Periodic service discovery - removing vanished services

5rG · December 13, 2019, 8:43am

Hi,

if I’m using Periodic service discovery rule and use the option to not just add but also remove vanished services than I think the services should be removed only if the Check_MK service is okay.

We had cases when monitored server was unreachable or agent did not work and for that reason all services were removed from monitoring. Ofcourse, when the agent was up again, the services were added back again but meanwhile (if i.e., the Check_MK Inventory is done every 12 hours) we did not have service monitoring.

It would be also nice to be able to select which type of service states are considered to be removed - warn, crit, unknown and also how many time should passed before they are removed.

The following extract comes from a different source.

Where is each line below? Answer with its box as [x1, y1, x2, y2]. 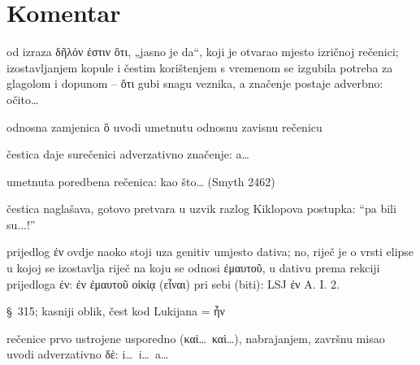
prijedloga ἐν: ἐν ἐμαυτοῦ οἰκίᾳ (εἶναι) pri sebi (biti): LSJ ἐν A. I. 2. [6, 275, 340, 292]
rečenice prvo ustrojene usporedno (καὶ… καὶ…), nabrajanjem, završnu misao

I’m monitoring large network infrastructure and I want to remove all unknown interface services (beeing unconfigured on network devices) and all critical interface services (beeing down for more than one week).
I’m currently solving this problem with daily-running script where I parse autochecks.mk file and remove all unknown and critical services that are more than X day old.

Regards,
Peter

benjamin.alfery · March 2, 2021, 3:39pm

Hi,

I would be interested on how you solved this in a bit more detail. I’m currently looking for a solution to remove services (automatically) that are vanished for, let’s say, a week or so.

BR
Benjamin

foobar · October 6, 2021, 3:06pm

we’ve been looking for this since 3 years+ and discussed even some more trival cases to do it manually, but seems to have no priority

linux_frickler · October 11, 2021, 12:02pm

I think it got implemented in Werk 11001 in Checkmk 2.0:

(after we begged for years)
Not upgraded to 2.0 yet. Can anyone confirm that it works?

foobar · October 12, 2021, 8:56am

yes the WERK is implemented. Apparently not with time setting, how long a service needs to be unknown/vanished to finally remove it.

For instance, if you remove all checks in unknown state (and configure it to run every 24h) - you end up removing tons of services which are more or less “flapping” or also the ones actually been working on and maybe even acknowleged ones (haven’t seen how to prevent ackknowladged unknowns from removing)

Cheers

LaSoe · October 25, 2021, 5:14pm

As far as I can tell, the white-/blacklist works fine (at least for us). only the services that match the pattern are added / removed.

It should be noted here that only one Periodic service discovery Rule per device is executed. This means that if two or more rules overlap, only one of all the matching rules will be executed (first match).

If, for example, you have a general rule for all devices that adds services and a specific rule for removing vanished services on a specific group of devices the more general rules will not be executed on this specific group of devices. So in the end you never really know which rules will be executed on which devices.